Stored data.
* * *

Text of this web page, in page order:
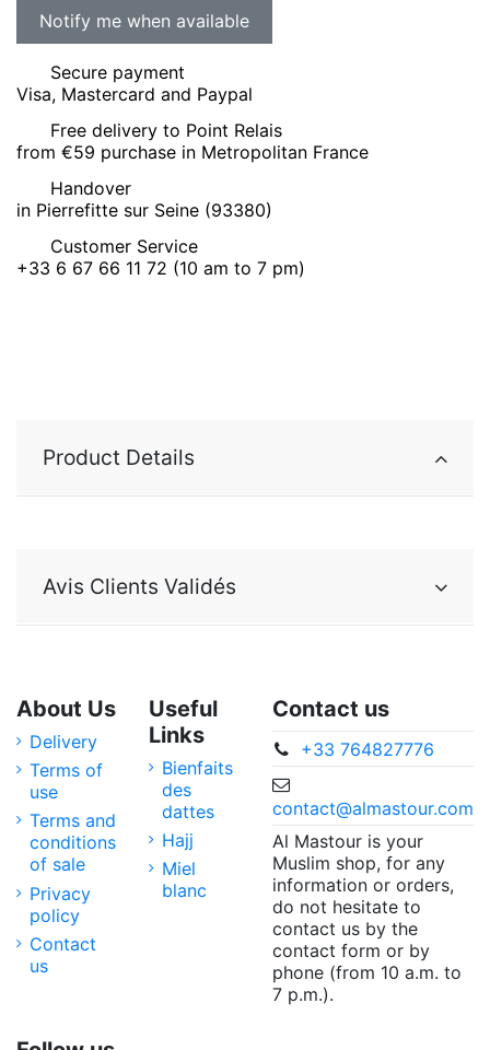
Secure payment
Visa, Mastercard and Paypal
Free delivery to Point Relais
from €59 purchase in Metropolitan France
Handover
in Pierrefitte sur Seine (93380)
Customer Service
+33 6 67 66 11 72 (10 am to 7 pm)
Product Details
Avis Clients Validés
About Us
Delivery
Terms of
use
Terms and
conditions
of sale
Privacy
policy
Contact
us
Useful
Links
Bienfaits
des
dattes
Hajj
Miel
blanc
Contact us
+33 764827776
contact@almastour.com
Al Mastour is your
Muslim shop, for any
information or orders,
do not hesitate to
contact us by the
contact form or by
phone (from 10 a.m. to
7 p.m.).
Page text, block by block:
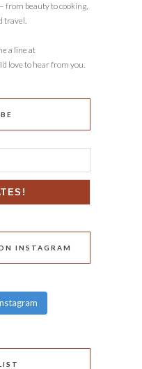
from beauty to cooking,
travel.
a line at
love to hear from you.
INSTAGRAM
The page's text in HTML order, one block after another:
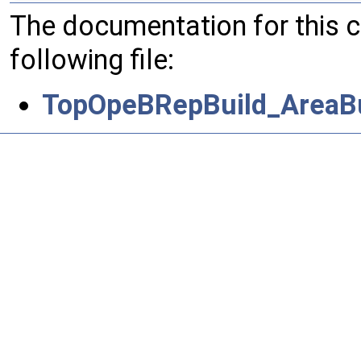
The documentation for this
following file:
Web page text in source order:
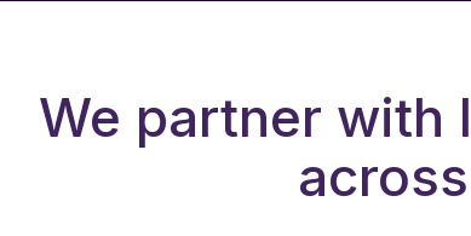
We partner with
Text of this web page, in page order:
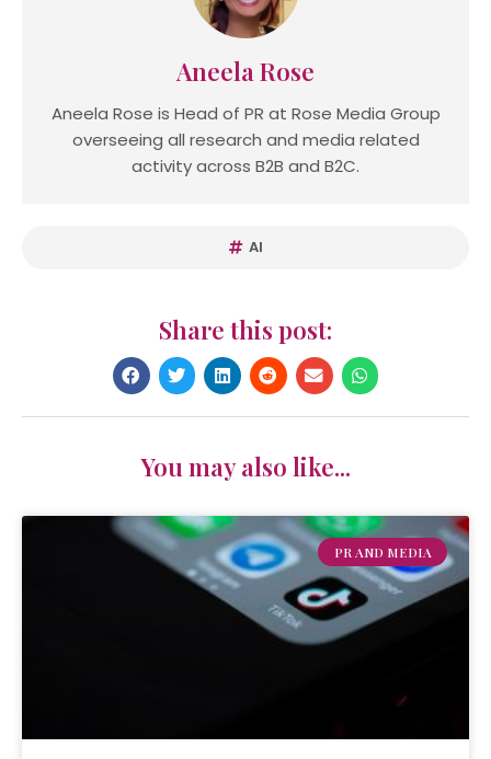
Aneela Rose
Aneela Rose is Head of PR at Rose Media Group
overseeing all research and media related
activity across B2B and B2C.
AI
Share this post:
You may also like...
PR AND MEDIA
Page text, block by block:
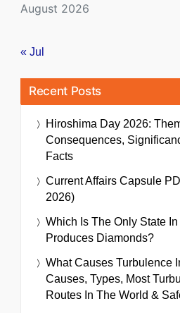
August 2026
« Jul
Recent Posts
Hiroshima Day 2026:
Consequences,
Facts
Current Affairs Capsule
2026)
Which Is The Only State
Produces Diamonds?
What Causes Turbulence
Causes, Types, Most
Routes In The World &
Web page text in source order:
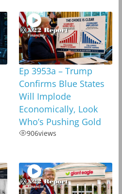
Ep 3953a – Trump
Confirms Blue States
Will Implode
Economically, Look
Who’s Pushing Gold
906views
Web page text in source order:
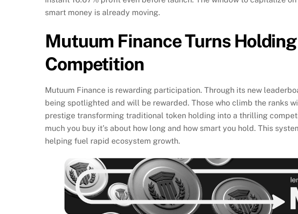
smart money is already moving.
Mutuum Finance Turns
Competition
Mutuum Finance is rewarding participation. Through its new
being spotlighted and will be rewarded. Those who climb the ranks
prestige transforming traditional token holding into a thrilling
much you buy it’s about how long and how smart you hold. This
helping fuel rapid ecosystem growth.
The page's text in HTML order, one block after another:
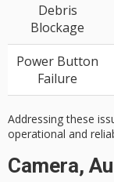
Debris
Blockage
Power Button
Failure
Addressing these
operational and
Camera,
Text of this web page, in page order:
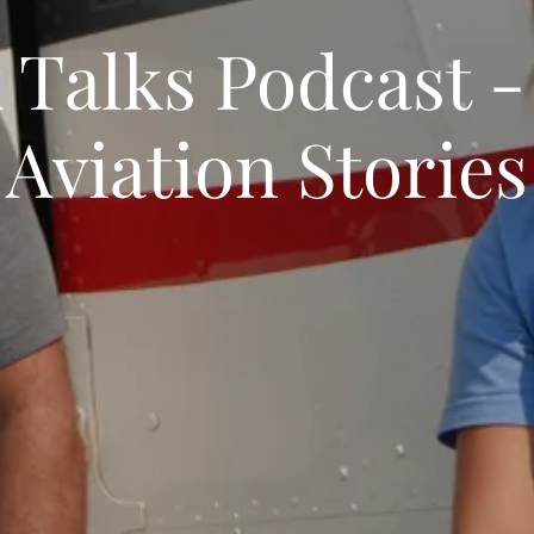
Podcast
Aviation Stories
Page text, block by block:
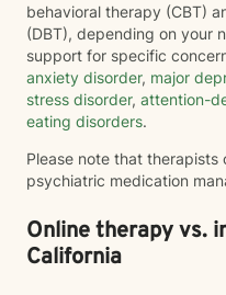
behavioral therapy (CBT)
(DBT), depending on your
support for specific
anxiety disorder, major
stress disorder, attention-
eating disorders.
Please note that
psychiatric medication
Online therapy vs.
California
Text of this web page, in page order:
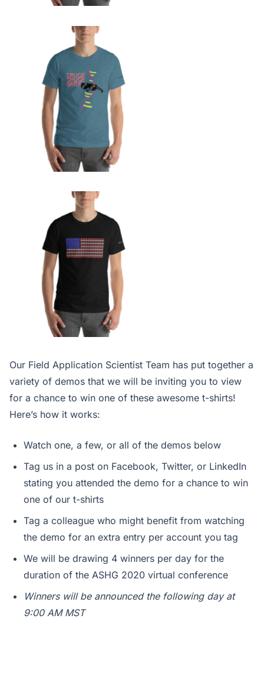
Our Field Application Scientist Team has put together a
variety of demos that we will be inviting you to view
for a chance to win one of these awesome t-shirts!
Here’s how it works:
Watch one, a few, or all of the demos below
Tag us in a post on Facebook, Twitter, or LinkedIn
stating you attended the demo for a chance to win
one of our t-shirts
Tag a colleague who might benefit from watching
the demo for an extra entry per account you tag
We will be drawing 4 winners per day for the
duration of the ASHG 2020 virtual conference
Winners will be announced the following day at
9:00 AM MST
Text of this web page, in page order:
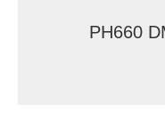
PH660
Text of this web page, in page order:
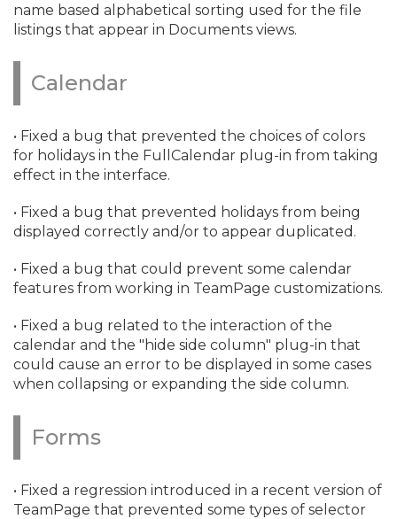
name based alphabetical sorting used for the file
listings that appear in Documents views.
Calendar
• Fixed a bug that prevented the choices of colors
for holidays in the FullCalendar plug-in from taking
effect in the interface.
• Fixed a bug that prevented holidays from being
displayed correctly and/or to appear duplicated.
• Fixed a bug that could prevent some calendar
features from working in TeamPage customizations.
• Fixed a bug related to the interaction of the
calendar and the "hide side column" plug-in that
could cause an error to be displayed in some cases
when collapsing or expanding the side column.
Forms
• Fixed a regression introduced in a recent version of
TeamPage that prevented some types of selector
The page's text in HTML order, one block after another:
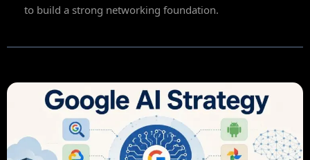
to build a strong networking foundation.
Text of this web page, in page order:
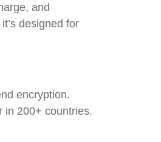
and
designed for
encryption.
in 200+ countries.
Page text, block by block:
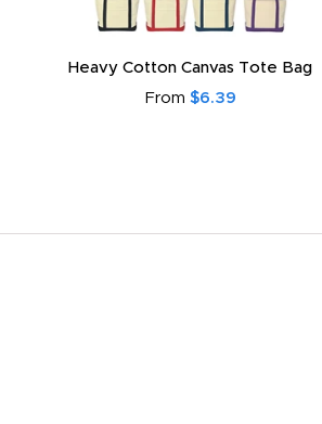
Heavy Cotton Canvas Tote Bag
From $6.39
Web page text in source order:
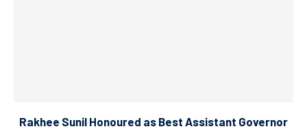
Rakhee Sunil Honoured as Best Assistant Governor
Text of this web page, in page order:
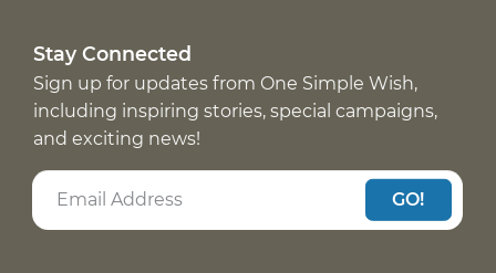
Stay Connected
Sign up for updates from One Simple Wish,
including inspiring stories, special campaigns,
and exciting news!
GO!
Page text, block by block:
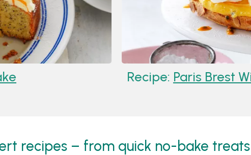
Recipe:Paris Brest With
recipes – from quick no-bake
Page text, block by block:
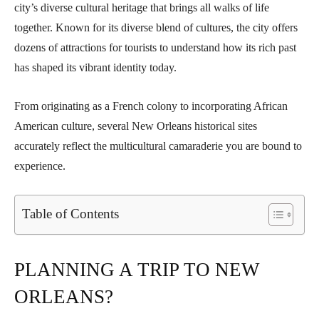
city’s diverse cultural heritage that brings all walks of life
together. Known for its diverse blend of cultures, the city offers
dozens of attractions for tourists to understand how its rich past
has shaped its vibrant identity today.
From originating as a French colony to incorporating African
American culture, several New Orleans historical sites
accurately reflect the multicultural camaraderie you are bound to
experience.
Table of Contents
PLANNING A TRIP TO NEW
ORLEANS?
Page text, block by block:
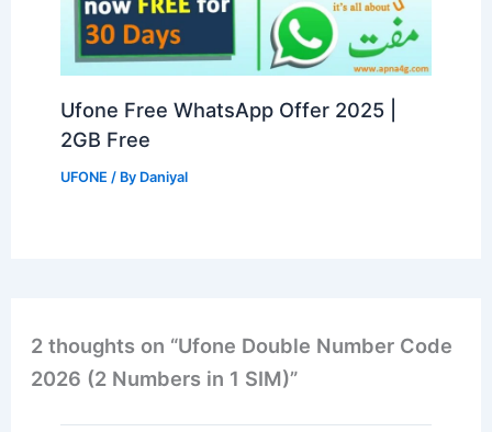
Ufone Free WhatsApp Offer 2025 |
2GB Free
UFONE / By Daniyal
2 thoughts on “Ufone Double Number Code
2026 (2 Numbers in 1 SIM)”
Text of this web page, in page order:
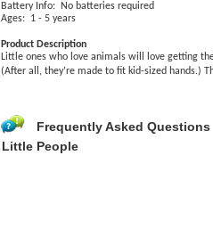
Battery Info: No batteries required
Ages: 1 - 5 years
Product Description
Little ones who love animals will love getting
(After all, they’re made to fit kid-sized hands.)
Frequently Asked Questions
Little People
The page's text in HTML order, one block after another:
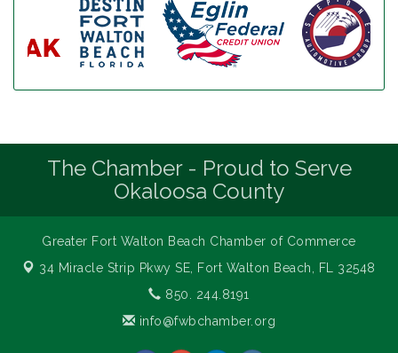
The Chamber - Proud to Serve
Okaloosa County
Greater Fort Walton Beach Chamber of Commerce
34 Miracle Strip Pkwy SE,
Fort Walton Beach, FL 32548
850. 244.8191
info@fwbchamber.org
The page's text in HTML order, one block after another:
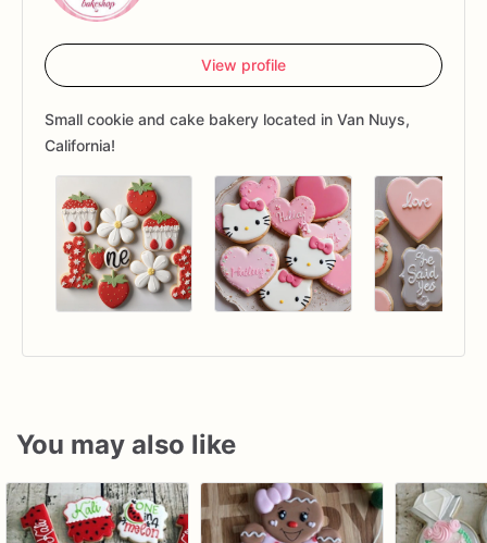
View profile
Small cookie and cake bakery located in Van Nuys,
California!
You may also like
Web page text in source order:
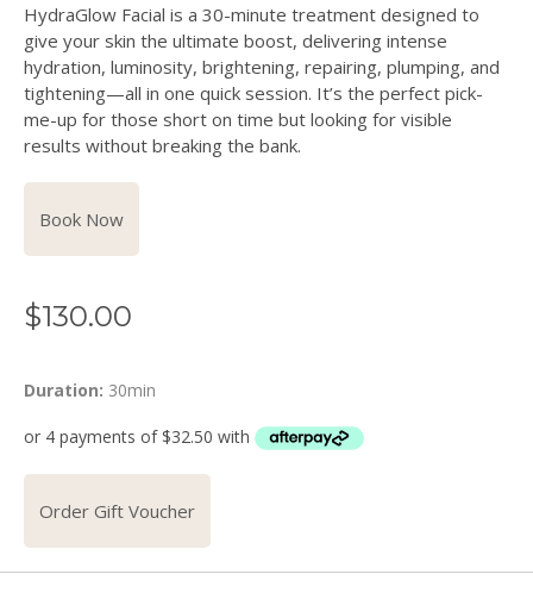
HydraGlow Facial is a 30-minute treatment designed to
give your skin the ultimate boost, delivering intense
hydration, luminosity, brightening, repairing, plumping, and
tightening—all in one quick session. It’s the perfect pick-
me-up for those short on time but looking for visible
results without breaking the bank.
Book Now
$130.00
Duration: 30min
Order Gift Voucher
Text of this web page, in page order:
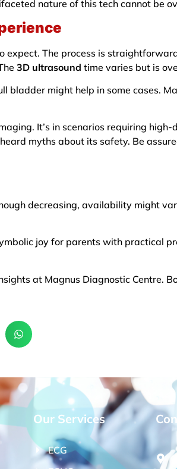
nature of this tech cannot be
expect. The process is
3D ultrasound time varies but is
bladder might help in some cases.
It’s in scenarios requiring
myths about its safety. Be
decreasing, availability might
joy for parents with practical
at Magnus Diagnostic Centre.
Our Services
ECG
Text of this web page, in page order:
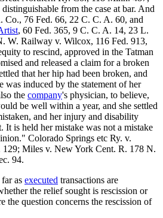
from the case at bar. And
Co., 76 Fed. 66, 22 C. C. A. 60, and
, 60 Fed. 365, 9 C. C. A. 14, 23 L.
W. Railway v. Wilcox, 116 Fed. 913,
to rescind, approved in the Tatman
and released a claim for a broken
that her hip had been broken, and
was induced by the statement of her
the company's physician, to believe,
be well within a year, and she settled
and her injury and disability
It is held her mistake was not a mistake
Colorado Springs etc Ry. v.
Miles v. New York Cent. R. 178 N.
94.
as executed transactions are
the relief sought is rescission or
the question concerns the rescission of

* * *

TASK REQUIREMENTS. Pictures are to be omitted; set down the rest of the entries exactly as given.

RESULT OF THE EXERCISE.
Text of this web page, in page order:
Secure payment
Visa, Mastercard and Paypal
Free delivery to Point Relais
from €59 purchase in Metropolitan France
Handover
in Pierrefitte sur Seine (93380)
Customer Service
+33 6 67 66 11 72 (10 am to 7 pm)
Product Details
Avis Clients Validés
About Us
Delivery
Terms of
use
Terms and
conditions
of sale
Privacy
policy
Contact
us
Useful
Links
Bienfaits
des
dattes
Hajj
Miel
blanc
Contact us
+33 764827776
contact@almastour.com
Al Mastour is your
Muslim shop, for any
information or orders,
do not hesitate to
contact us by the
contact form or by
phone (from 10 a.m. to
7 p.m.).
Page text, block by block:
from beauty to cooking,
travel.
a line at
love to hear from you.
INSTAGRAM
The page's text in HTML order, one block after another:
The documentation for this
following file:
Web page text in source order:
We partner with
Text of this web page, in page order:
Aneela Rose
Aneela Rose is Head of PR at Rose Media Group
overseeing all research and media related
activity across B2B and B2C.
AI
Share this post:
You may also like...
PR AND MEDIA
Page text, block by block:
August 2026
« Jul
Recent Posts
Hiroshima Day 2026:
Consequences,
Facts
Current Affairs Capsule
2026)
Which Is The Only State
Produces Diamonds?
What Causes Turbulence
Causes, Types, Most
Routes In The World &
Web page text in source order:
Ep 3953a – Trump
Confirms Blue States
Will Implode
Economically, Look
Who’s Pushing Gold
906views
Web page text in source order:
smart money is already moving.
Mutuum Finance Turns
Competition
Mutuum Finance is rewarding participation. Through its new
being spotlighted and will be rewarded. Those who climb the ranks
prestige transforming traditional token holding into a thrilling
much you buy it’s about how long and how smart you hold. This
helping fuel rapid ecosystem growth.
The page's text in HTML order, one block after another:
Debris
Blockage
Power Button
Failure
Addressing these
operational and
Camera,
Text of this web page, in page order:
Podcast
Aviation Stories
Page text, block by block:
behavioral therapy (CBT)
(DBT), depending on your
support for specific
anxiety disorder, major
stress disorder, attention-
eating disorders.
Please note that
psychiatric medication
Online therapy vs.
California
Text of this web page, in page order:
Our Field Application Scientist Team has put together a
variety of demos that we will be inviting you to view
for a chance to win one of these awesome t-shirts!
Here’s how it works:
Watch one, a few, or all of the demos below
Tag us in a post on Facebook, Twitter, or LinkedIn
stating you attended the demo for a chance to win
one of our t-shirts
Tag a colleague who might benefit from watching
the demo for an extra entry per account you tag
We will be drawing 4 winners per day for the
duration of the ASHG 2020 virtual conference
Winners will be announced the following day at
9:00 AM MST
Text of this web page, in page order:
PH660
Text of this web page, in page order:
name based alphabetical sorting used for the file
listings that appear in Documents views.
Calendar
• Fixed a bug that prevented the choices of colors
for holidays in the FullCalendar plug-in from taking
effect in the interface.
• Fixed a bug that prevented holidays from being
displayed correctly and/or to appear duplicated.
• Fixed a bug that could prevent some calendar
features from working in TeamPage customizations.
• Fixed a bug related to the interaction of the
calendar and the "hide side column" plug-in that
could cause an error to be displayed in some cases
when collapsing or expanding the side column.
Forms
• Fixed a regression introduced in a recent version of
TeamPage that prevented some types of selector
The page's text in HTML order, one block after another:
to build a strong networking foundation.
Text of this web page, in page order:
and
designed for
encryption.
in 200+ countries.
Page text, block by block:
Heavy Cotton Canvas Tote Bag
From $6.39
Web page text in source order:
Rakhee Sunil Honoured as Best Assistant Governor
Text of this web page, in page order:
Stay Connected
Sign up for updates from One Simple Wish,
including inspiring stories, special campaigns,
and exciting news!
GO!
Page text, block by block:
Recipe:Paris Brest With
recipes – from quick no-bake
Page text, block by block:
city’s diverse cultural heritage that brings all walks of life
together. Known for its diverse blend of cultures, the city offers
dozens of attractions for tourists to understand how its rich past
has shaped its vibrant identity today.
From originating as a French colony to incorporating African
American culture, several New Orleans historical sites
accurately reflect the multicultural camaraderie you are bound to
experience.
Table of Contents
PLANNING A TRIP TO NEW
ORLEANS?
Page text, block by block:
Ufone Free WhatsApp Offer 2025 |
2GB Free
UFONE / By Daniyal
2 thoughts on “Ufone Double Number Code
2026 (2 Numbers in 1 SIM)”
Text of this web page, in page order:
Battery Info: No batteries required
Ages: 1 - 5 years
Product Description
Little ones who love animals will love getting
(After all, they’re made to fit kid-sized hands.)
Frequently Asked Questions
Little People
The page's text in HTML order, one block after another:
The Chamber - Proud to Serve
Okaloosa County
Greater Fort Walton Beach Chamber of Commerce
34 Miracle Strip Pkwy SE,
Fort Walton Beach, FL 32548
850. 244.8191
info@fwbchamber.org
The page's text in HTML order, one block after another:
View profile
Small cookie and cake bakery located in Van Nuys,
California!
You may also like
Web page text in source order:
HydraGlow Facial is a 30-minute treatment designed to
give your skin the ultimate boost, delivering intense
hydration, luminosity, brightening, repairing, plumping, and
tightening—all in one quick session. It’s the perfect pick-
me-up for those short on time but looking for visible
results without breaking the bank.
Book Now
$130.00
Duration: 30min
Order Gift Voucher
Text of this web page, in page order:
nature of this tech cannot be
expect. The process is
3D ultrasound time varies but is
bladder might help in some cases.
It’s in scenarios requiring
myths about its safety. Be
decreasing, availability might
joy for parents with practical
at Magnus Diagnostic Centre.
Our Services
ECG
Text of this web page, in page order:
from the case at bar. And
Co., 76 Fed. 66, 22 C. C. A. 60, and
, 60 Fed. 365, 9 C. C. A. 14, 23 L.
W. Railway v. Wilcox, 116 Fed. 913,
to rescind, approved in the Tatman
and released a claim for a broken
that her hip had been broken, and
was induced by the statement of her
the company's physician, to believe,
be well within a year, and she settled
and her injury and disability
It is held her mistake was not a mistake
Colorado Springs etc Ry. v.
Miles v. New York Cent. R. 178 N.
94.
as executed transactions are
the relief sought is rescission or
the question concerns the rescission of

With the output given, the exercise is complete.